Current fees for registering a child as a British national are unlawful
In the landmark case of the Project for the Registration of Children As British Citizens & Ors, R (On the Application Of) v Secretary of State for the Home Department  EWHC 3536 (Admin), the High Court found “mass of evidence” against the current £1012 application fee for registering a child as a British citizen and ruled it to be unlawful.
The Court made it clear that where a child is entitled to be registered as a British citizen, it will generally be in the child’s best interest to be registered as one. Quite to the contrary, the current high application fees have meant that “children born in the UK and identifying as British … feel alienated, excluded, isolated, “second-best”, insecure and not fully assimilated into the culture and social fabric of the UK.”
During the proceedings, it transpired that only £372 of the application fee paid is used towards the administrative costs of processing the application, leaving the majority remains to be used across the immigration system.

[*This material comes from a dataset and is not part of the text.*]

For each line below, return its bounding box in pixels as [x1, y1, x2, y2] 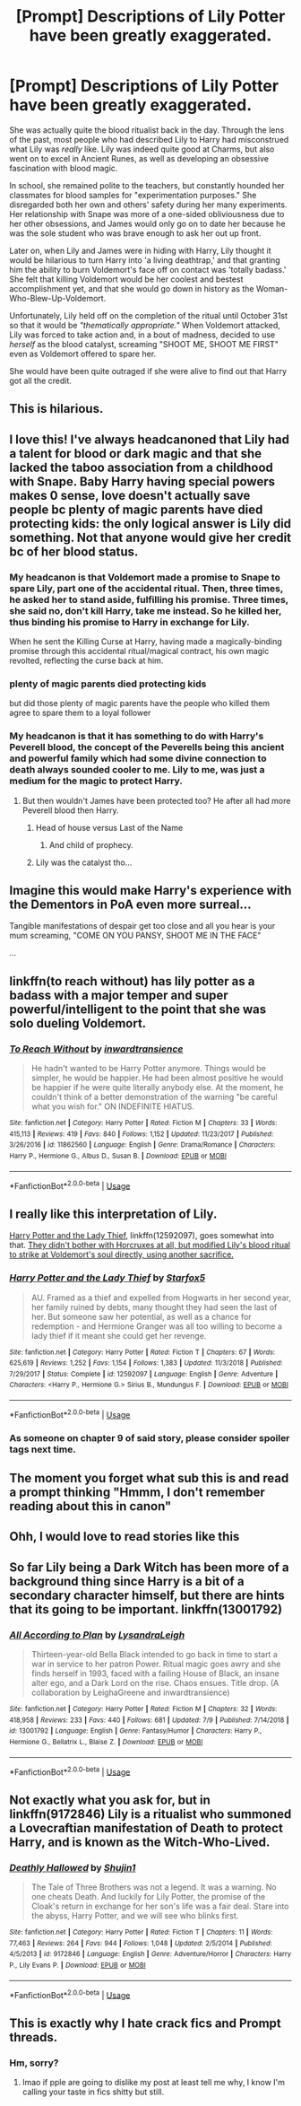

Due to a previous ruling, the Court was unable to rule on the issue of whether there was a power in law to set the application fee above administrative costs. However, the Court found the claimants’ position that there was no such power to be powerful and granted the claimants a certificate to apply to the Supreme Court for permission to appeal on this point.
The Court’s decision gives hope to those struggling to cope with the ever-increasing application fees. The decision is a clear illustration of the court’s awareness of the practical struggles experienced by children and the parents and guardians of children wanting to claim their British nationality.